Health professions education is in the era of “Constructivism” and “adult learning theories” where the learners are; self-motivated, problem-based, aware, and have the rights to be involved in the curriculum delivery and assessment tools [1]. This important cornerstone in modern health professions education raised the term “acceptability”.

It is vital for the educational procedure that the learners should be involved and highly accept learning methods and assessment tools. Learners’ acceptability to the new assessment tool, for example, structured viva compared to the traditional or conventional viva vary from a high acceptance rate to a low acceptance rate throughout the published studies, thus it was important to calculate one overall acceptance percentage.

Overall acceptability or the learners’ perception – that the assessment tool is clear, fair, reasonable level of difficulty, acceptance to introduce it in the curriculum or overall acceptance - of structured viva was calculated using the forest plot of 12 researches numeric data in OpenMeta [Analyst] app version Windows 10 and it was (79.8%, P < 0.001) using binary random-effects model due to the heterogeneity of the data (I^2 = 93.506, P < 0.001). This around 80% acceptability rate is considered high and reasonable for an assessment tool i.e. the majority of the participants or the examinees accept structured viva and commented positively regarding it.
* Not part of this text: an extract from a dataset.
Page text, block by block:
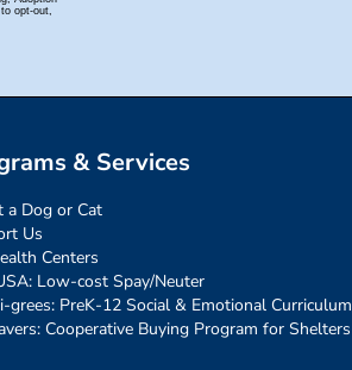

Finally, after these results in addition to the traditional viva value of testing higher cognitive levels, problem-solving and communication skills: structured relatively have high acceptability, good validity, and reliability. This outcome makes structured viva a successful alternative preserving traditional viva pros of testing higher cognitive levels and adding to it; validity, reliability, and acceptability thus eliminating its cons.

Limitations

There were few studies that systematically calculated structured viva statistical parameters of the validity and reliability; thus, the meta-analysis effect size could not be calculated for the validity and reliability. Also, there was limited access to some of the published studies.

Conclusion

This review showed that structured viva has acceptable validity and reliability as an assessment tool in health professions education compared to traditional viva. There was high learners’ acceptability of structured viva among learners in health professions education who participated as examinees in structured viva. The researchers recommend converting all traditional viva to structured viva/oral exams to be fair and to avoid subjectivity, low validity, and reliability. More researches should be done to calculate the overall statistical effect size for validity and reliability.